Saved entries:
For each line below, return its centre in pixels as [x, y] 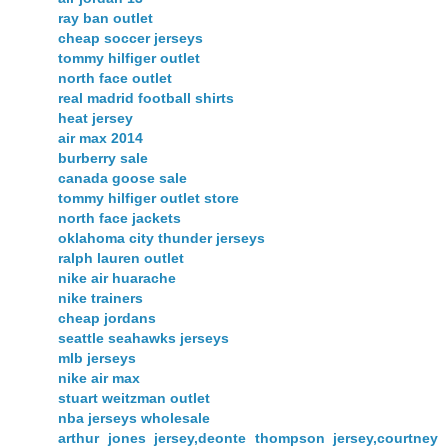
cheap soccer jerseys [130, 38]
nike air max [99, 378]
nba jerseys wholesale [134, 418]
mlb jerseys [97, 358]
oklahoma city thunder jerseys [161, 238]
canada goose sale [122, 178]
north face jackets [119, 218]
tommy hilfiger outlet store [148, 198]
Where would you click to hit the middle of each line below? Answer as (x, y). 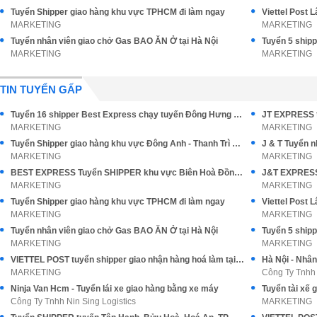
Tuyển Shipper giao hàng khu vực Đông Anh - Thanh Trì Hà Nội (236, 143)
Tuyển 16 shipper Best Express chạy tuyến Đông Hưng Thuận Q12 (238, 114)
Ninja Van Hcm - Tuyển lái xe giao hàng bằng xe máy (115, 288)
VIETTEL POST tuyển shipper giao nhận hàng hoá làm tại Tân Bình (240, 259)
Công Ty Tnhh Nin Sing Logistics (73, 301)
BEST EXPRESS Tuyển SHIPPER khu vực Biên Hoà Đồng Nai (238, 172)
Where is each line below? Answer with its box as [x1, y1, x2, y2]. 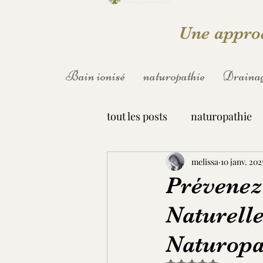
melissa [191, 156, 218, 167]
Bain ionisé [66, 68, 125, 85]
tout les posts [107, 109, 167, 123]
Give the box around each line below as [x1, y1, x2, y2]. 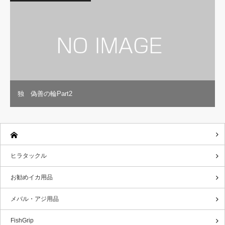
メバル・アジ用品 [11, 195, 59, 202]
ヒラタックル [11, 152, 47, 159]
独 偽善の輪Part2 [18, 89, 72, 97]
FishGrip [11, 216, 34, 224]
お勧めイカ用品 [11, 173, 53, 181]

Work order. Skip the pictures and print each record exactly as it stands.

Exercise response.
For each line below, return its centre in pixels as [x, y] 
cheap soccer jerseys [130, 38]
nike air max [99, 378]
nba jerseys wholesale [134, 418]
mlb jerseys [97, 358]
oklahoma city thunder jerseys [161, 238]
canada goose sale [122, 178]
north face jackets [119, 218]
tommy hilfiger outlet store [148, 198]
Where would you click to hit the middle of each line below? Answer as (x, y). 
Tuyển Shipper giao hàng khu vực Đông Anh - Thanh Trì Hà Nội (236, 143)
Tuyển 16 shipper Best Express chạy tuyến Đông Hưng Thuận Q12 (238, 114)
Ninja Van Hcm - Tuyển lái xe giao hàng bằng xe máy (115, 288)
VIETTEL POST tuyển shipper giao nhận hàng hoá làm tại Tân Bình (240, 259)
Công Ty Tnhh Nin Sing Logistics (73, 301)
BEST EXPRESS Tuyển SHIPPER khu vực Biên Hoà Đồng Nai (238, 172)
Where is each line below? Answer with its box as [x1, y1, x2, y2]. 
melissa [191, 156, 218, 167]
Bain ionisé [66, 68, 125, 85]
tout les posts [107, 109, 167, 123]
Give the box around each line below as [x1, y1, x2, y2]. 
メバル・アジ用品 [11, 195, 59, 202]
ヒラタックル [11, 152, 47, 159]
独 偽善の輪Part2 [18, 89, 72, 97]
FishGrip [11, 216, 34, 224]
お勧めイカ用品 [11, 173, 53, 181]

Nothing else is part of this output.